WORK ORDER
I'd like every entry transcribed word for word, with no pictures.

EXCERPTED RECORDS
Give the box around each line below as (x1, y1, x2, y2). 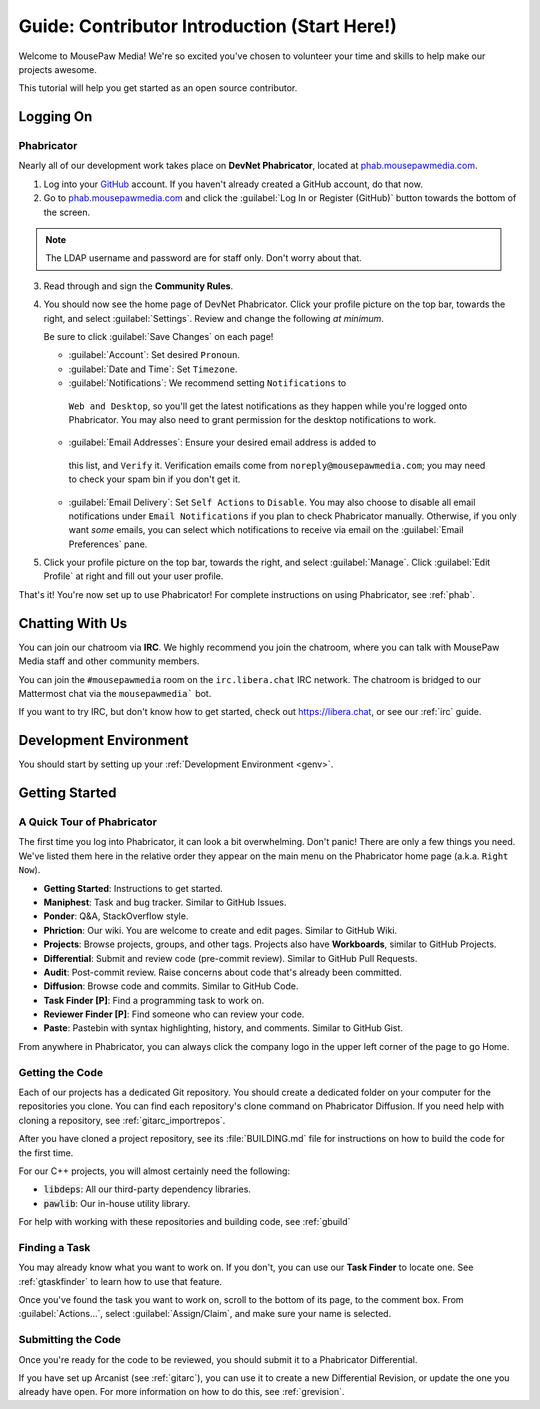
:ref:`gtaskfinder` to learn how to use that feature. (18, 1275, 223, 1287)
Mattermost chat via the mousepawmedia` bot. (18, 687, 212, 699)
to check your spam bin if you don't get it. (68, 473, 241, 485)
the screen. (43, 206, 91, 218)
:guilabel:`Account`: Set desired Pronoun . (68, 349, 240, 361)
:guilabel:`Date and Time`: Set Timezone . (68, 363, 238, 375)
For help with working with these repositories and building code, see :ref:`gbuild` (18, 1216, 351, 1228)
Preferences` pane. (68, 538, 148, 550)
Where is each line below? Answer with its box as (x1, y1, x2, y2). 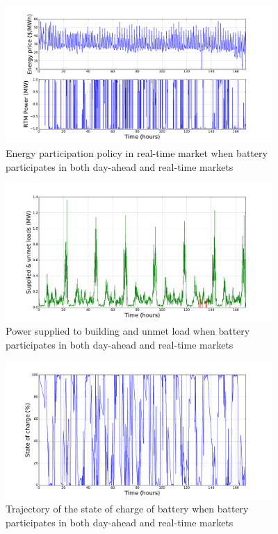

RESULT FOR THIS EXERCISE
Give the box around each line below as (x1, y1, x2, y2). 
:ref:`gtaskfinder` to learn how to use that feature. (18, 1275, 223, 1287)
Mattermost chat via the mousepawmedia` bot. (18, 687, 212, 699)
to check your spam bin if you don't get it. (68, 473, 241, 485)
the screen. (43, 206, 91, 218)
:guilabel:`Account`: Set desired Pronoun . (68, 349, 240, 361)
:guilabel:`Date and Time`: Set Timezone . (68, 363, 238, 375)
For help with working with these repositories and building code, see :ref:`gbuild` (18, 1216, 351, 1228)
Preferences` pane. (68, 538, 148, 550)
Where is each line below? Answer with its box as (x1, y1, x2, y2). 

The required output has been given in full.